Intense lake-effect snowstorms regularly develop over the eastern Great Lakes, resulting in extreme winter weather conditions with snowfalls sometimes exceeding 1 m. The Ontario Winter Lake-effect Systems (OWLeS) field campaign sought to obtain unprecedented observations of these highly complex winter storms.

OWLeS employed an extensive and diverse array of instrumentation, including the University of Wyoming King Air research aircraft, five university-owned upper-air sounding systems, three Center for Severe Weather Research Doppler on Wheels radars, a wind profiler, profiling cloud and precipitation radars, an airborne lidar, mobile mesonets, deployable weather Pods, and snowfall and particle measuring systems. Close collaborations with National Weather Service Forecast Offices during and following OWLeS have provided a direct pathway for results of observational and numerical modeling analyses to improve the prediction of severe lake-effect snowstorm evolution.

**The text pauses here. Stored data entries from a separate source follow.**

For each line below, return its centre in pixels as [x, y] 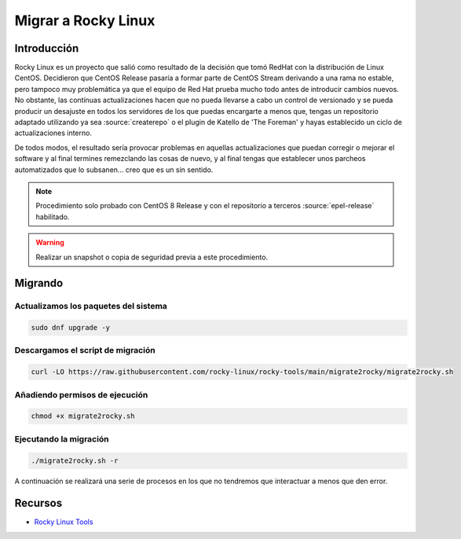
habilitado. [53, 217]
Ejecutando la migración [62, 438]
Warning [50, 243]
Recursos [38, 503]
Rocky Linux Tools [64, 522]
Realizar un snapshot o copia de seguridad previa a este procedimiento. [152, 257]
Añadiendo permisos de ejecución [81, 394]
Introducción [47, 48]
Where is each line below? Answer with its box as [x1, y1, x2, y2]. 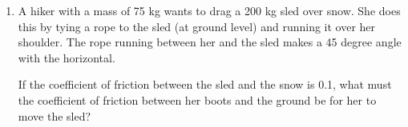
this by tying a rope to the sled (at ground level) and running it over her [18, 18, 376, 34]
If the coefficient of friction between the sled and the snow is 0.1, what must [18, 76, 392, 93]
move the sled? [18, 107, 91, 124]
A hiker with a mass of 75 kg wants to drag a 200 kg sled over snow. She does [18, 2, 401, 18]
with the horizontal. [18, 49, 115, 65]
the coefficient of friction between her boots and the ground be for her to [18, 91, 377, 108]
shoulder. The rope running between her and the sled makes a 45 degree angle [18, 34, 402, 50]
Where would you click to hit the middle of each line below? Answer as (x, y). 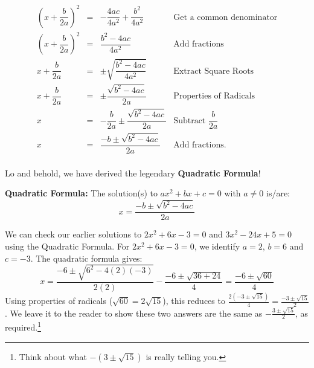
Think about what (53, 356)
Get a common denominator (226, 17)
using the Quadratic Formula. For (67, 246)
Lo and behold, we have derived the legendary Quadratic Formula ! (133, 173)
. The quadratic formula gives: (86, 258)
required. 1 (23, 326)
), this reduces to (194, 300)
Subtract (190, 121)
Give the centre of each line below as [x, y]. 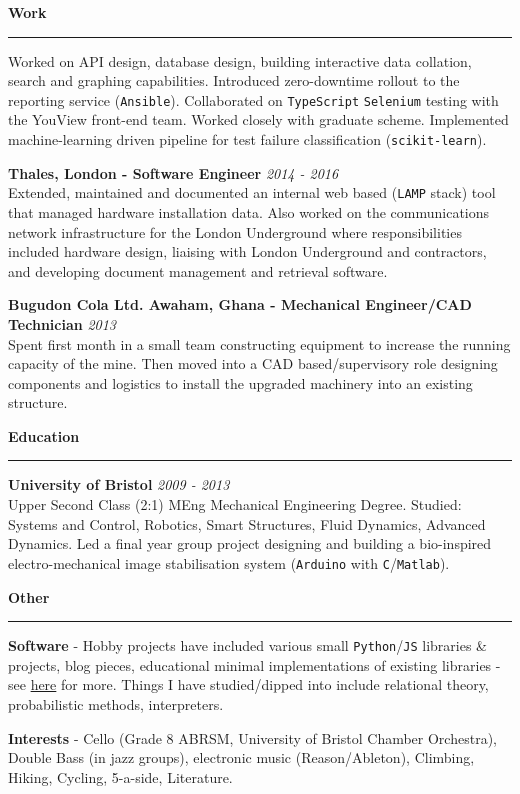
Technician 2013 [62, 323]
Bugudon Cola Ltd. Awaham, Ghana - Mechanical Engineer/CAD [240, 304]
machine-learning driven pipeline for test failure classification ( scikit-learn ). [247, 139]
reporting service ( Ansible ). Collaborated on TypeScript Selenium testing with [253, 99]
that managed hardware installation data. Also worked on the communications [249, 211]
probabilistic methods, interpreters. [116, 703]
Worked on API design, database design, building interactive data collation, [240, 60]
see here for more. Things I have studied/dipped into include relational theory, [248, 684]
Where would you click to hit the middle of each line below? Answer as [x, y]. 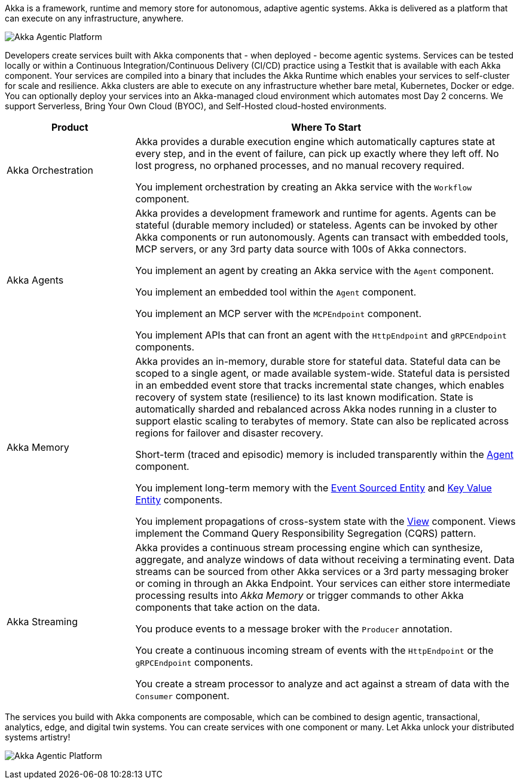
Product [70, 127]
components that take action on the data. [228, 607]
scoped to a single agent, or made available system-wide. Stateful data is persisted [322, 373]
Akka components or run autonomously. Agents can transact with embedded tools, [322, 237]
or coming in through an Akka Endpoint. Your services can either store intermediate [323, 583]
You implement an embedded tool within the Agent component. [276, 292]
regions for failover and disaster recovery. [229, 433]
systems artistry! [38, 737]
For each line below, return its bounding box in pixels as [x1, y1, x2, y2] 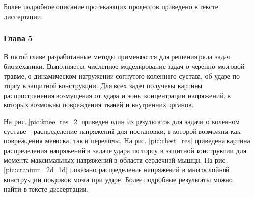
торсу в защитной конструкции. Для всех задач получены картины [4, 80, 203, 91]
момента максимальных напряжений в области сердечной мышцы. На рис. [4, 155, 227, 165]
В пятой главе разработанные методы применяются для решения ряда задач [4, 51, 230, 62]
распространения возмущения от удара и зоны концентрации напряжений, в [4, 90, 231, 100]
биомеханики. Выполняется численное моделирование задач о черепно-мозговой [4, 61, 245, 71]
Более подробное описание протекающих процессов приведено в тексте [4, 1, 218, 11]
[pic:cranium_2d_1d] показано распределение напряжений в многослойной [4, 164, 230, 174]
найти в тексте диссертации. [4, 184, 88, 194]

The roles of atmospheric boundary layer processes over heterogeneous surfaces (water, ice, and land), mixed-phase microphysics within shallow convection, topography, and mesoscale convective structures are being explored.

More than 75 students representing nine institutions participated in a wide variety of data collection efforts, including the operation of radars, radiosonde systems, mobile mesonets, and snow observation equipment in challenging and severe winter weather environments.